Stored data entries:
*** Begin section ***

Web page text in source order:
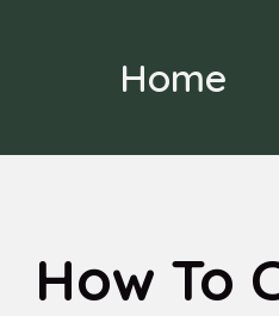
Home
How To
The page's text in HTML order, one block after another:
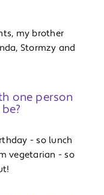
my brother
Stormzy and
one person
- so lunch
vegetarian - so
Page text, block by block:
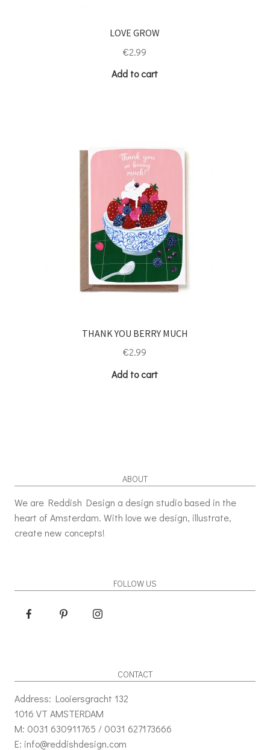
LOVE GROW
€2.99
Add to cart
THANK YOU BERRY MUCH
€2.99
Add to cart
ABOUT
We are Reddish Design a design studio based in the
heart of Amsterdam. With love we design, illustrate,
create new concepts!
FOLLOW US
CONTACT
Address: Looiersgracht 132
1016 VT AMSTERDAM
M: 0031 630911765 / 0031 627173666
E: info@reddishdesign.com
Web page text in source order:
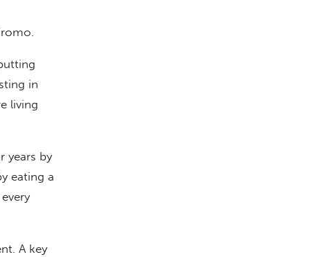
in
living
years by
eating a
A key
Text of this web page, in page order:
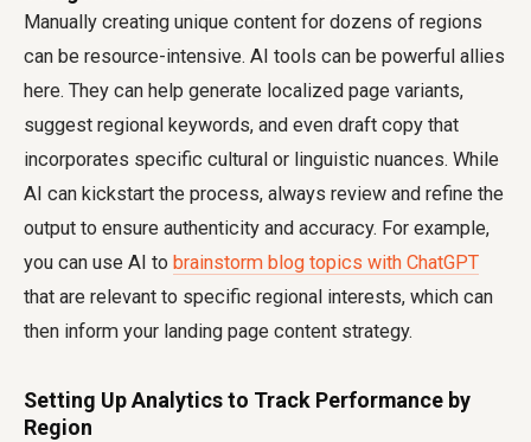
Manually creating unique content for dozens of regions
can be resource-intensive. AI tools can be powerful allies
here. They can help generate localized page variants,
suggest regional keywords, and even draft copy that
incorporates specific cultural or linguistic nuances. While
AI can kickstart the process, always review and refine the
output to ensure authenticity and accuracy. For example,
you can use AI to brainstorm blog topics with ChatGPT
that are relevant to specific regional interests, which can
then inform your landing page content strategy.
Setting Up Analytics to Track Performance by
Region
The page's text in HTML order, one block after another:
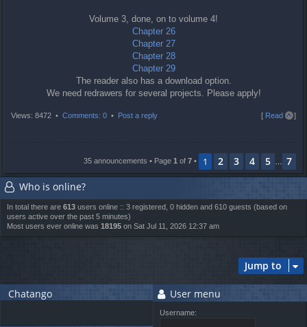
Volume 3, done, on to volume 4!
Chapter 26
Chapter 27
Chapter 28
Chapter 29
The reader also has a download option.
We need redrawers for several projects. Please apply!
Views: 8472 • Comments: 0 • Post a reply [ Read all]T
35 announcements • Page 1 of 7 • 1 2 3 4 5
7
Who is online?
In total there are 613 users online :: 3 registered, 0 hidden and 610 guests (based on
users active over the past 5 minutes)
Most users ever online was 18195 on Sat Jul 11, 2026 12:37 am
Jump to
Chatango User menu
Username:
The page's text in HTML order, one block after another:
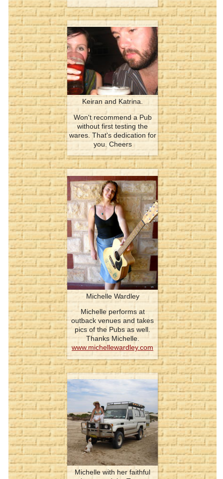
Keiran and Katrina.
Won't recommend a Pub
without first testing the
wares. That's dedication for
you. Cheers
Michelle Wardley
Michelle performs at
outback venues and takes
pics of the Pubs as well.
Thanks Michelle.
www.michellewardley.com
Michelle with her faithful
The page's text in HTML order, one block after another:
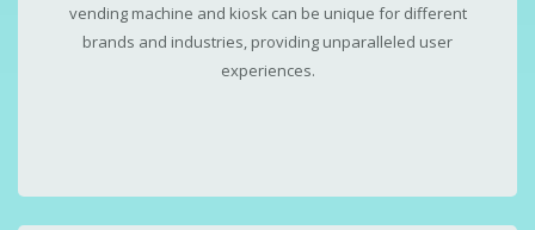
vending machine and kiosk can be unique for different
brands and industries, providing unparalleled user
experiences.
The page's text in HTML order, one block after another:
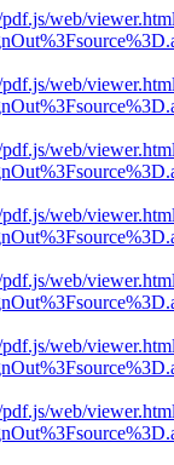
web/
web/
web/
web/
web/
web/
web/
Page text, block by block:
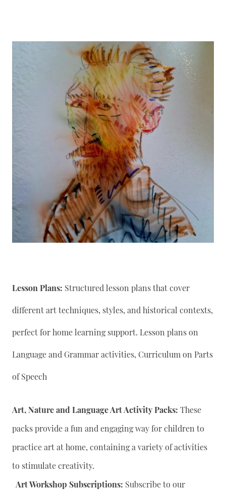
Lesson Plans: Structured lesson plans that cover
different art techniques, styles, and historical contexts,
perfect for home learning support. Lesson plans on
Language and Grammar activities, Curriculum on Parts
of Speech
Art, Nature and Language Art Activity Packs: These
packs provide a fun and engaging way for children to
practice art at home, containing a variety of activities
to stimulate creativity.
Art Workshop Subscriptions: Subscribe to our
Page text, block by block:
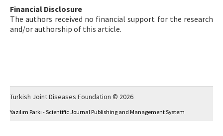
Financial Disclosure
The authors received no financial support for the research
and/or authorship of this article.
Turkish Joint Diseases Foundation © 2026
Yazılım Parkı - Scientific Journal Publishing and Management System
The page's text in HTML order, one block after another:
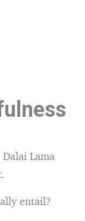
Lama
entail?
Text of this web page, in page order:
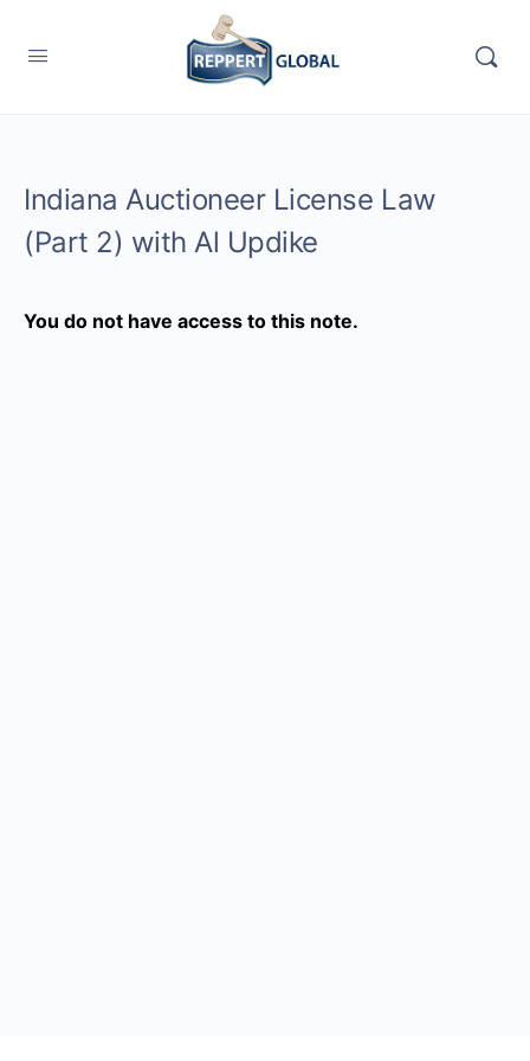
Indiana Auctioneer License Law
(Part 2) with Al Updike
You do not have access to this note.
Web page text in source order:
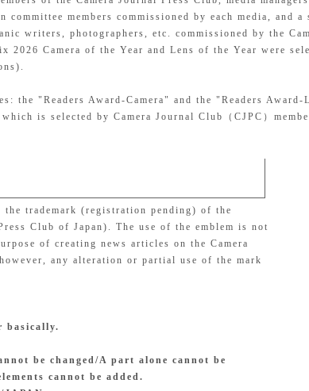
members commissioned by each media, and a
writers, photographers, etc. commissioned by the
2026 Camera of the Year and Lens of the Year were
the "Readers Award-Camera" and the "Readers Award-
is selected by Camera Journal Club（CJPC）
the trademark (registration pending) of the
Club of Japan). The use of the emblem is not
of creating news articles on the Camera
any alteration or partial use of the mark
basically.
be changed/A part alone cannot be
cannot be added.
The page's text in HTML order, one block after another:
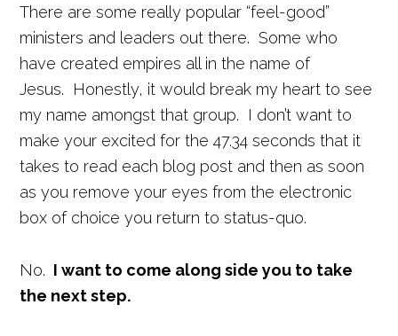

*** End section ***

To do
This calls for an exact copy of all the entries above, with the pictures omitted.

Result for this task
Web page text in source order:
Home
How To
The page's text in HTML order, one block after another:
my brother
Stormzy and
one person
- so lunch
vegetarian - so
Page text, block by block:
LOVE GROW
€2.99
Add to cart
THANK YOU BERRY MUCH
€2.99
Add to cart
ABOUT
We are Reddish Design a design studio based in the
heart of Amsterdam. With love we design, illustrate,
create new concepts!
FOLLOW US
CONTACT
Address: Looiersgracht 132
1016 VT AMSTERDAM
M: 0031 630911765 / 0031 627173666
E: info@reddishdesign.com
Web page text in source order:
in
living
years by
eating a
A key
Text of this web page, in page order:
Manually creating unique content for dozens of regions
can be resource-intensive. AI tools can be powerful allies
here. They can help generate localized page variants,
suggest regional keywords, and even draft copy that
incorporates specific cultural or linguistic nuances. While
AI can kickstart the process, always review and refine the
output to ensure authenticity and accuracy. For example,
you can use AI to brainstorm blog topics with ChatGPT
that are relevant to specific regional interests, which can
then inform your landing page content strategy.
Setting Up Analytics to Track Performance by
Region
The page's text in HTML order, one block after another:
Volume 3, done, on to volume 4!
Chapter 26
Chapter 27
Chapter 28
Chapter 29
The reader also has a download option.
We need redrawers for several projects. Please apply!
Views: 8472 • Comments: 0 • Post a reply [ Read all]T
35 announcements • Page 1 of 7 • 1 2 3 4 5
7
Who is online?
In total there are 613 users online :: 3 registered, 0 hidden and 610 guests (based on
users active over the past 5 minutes)
Most users ever online was 18195 on Sat Jul 11, 2026 12:37 am
Jump to
Chatango User menu
Username:
The page's text in HTML order, one block after another:
Keiran and Katrina.
Won't recommend a Pub
without first testing the
wares. That's dedication for
you. Cheers
Michelle Wardley
Michelle performs at
outback venues and takes
pics of the Pubs as well.
Thanks Michelle.
www.michellewardley.com
Michelle with her faithful
The page's text in HTML order, one block after another:
vending machine and kiosk can be unique for different
brands and industries, providing unparalleled user
experiences.
The page's text in HTML order, one block after another:
web/
web/
web/
web/
web/
web/
web/
Page text, block by block:
Lesson Plans: Structured lesson plans that cover
different art techniques, styles, and historical contexts,
perfect for home learning support. Lesson plans on
Language and Grammar activities, Curriculum on Parts
of Speech
Art, Nature and Language Art Activity Packs: These
packs provide a fun and engaging way for children to
practice art at home, containing a variety of activities
to stimulate creativity.
Art Workshop Subscriptions: Subscribe to our
Page text, block by block:
Financial Disclosure
The authors received no financial support for the research
and/or authorship of this article.
Turkish Joint Diseases Foundation © 2026
Yazılım Parkı - Scientific Journal Publishing and Management System
The page's text in HTML order, one block after another:
Lama
entail?
Text of this web page, in page order:
Indiana Auctioneer License Law
(Part 2) with Al Updike
You do not have access to this note.
Web page text in source order:
members commissioned by each media, and a
writers, photographers, etc. commissioned by the
2026 Camera of the Year and Lens of the Year were
the "Readers Award-Camera" and the "Readers Award-
is selected by Camera Journal Club（CJPC）
the trademark (registration pending) of the
Club of Japan). The use of the emblem is not
of creating news articles on the Camera
any alteration or partial use of the mark
basically.
be changed/A part alone cannot be
cannot be added.
The page's text in HTML order, one block after another:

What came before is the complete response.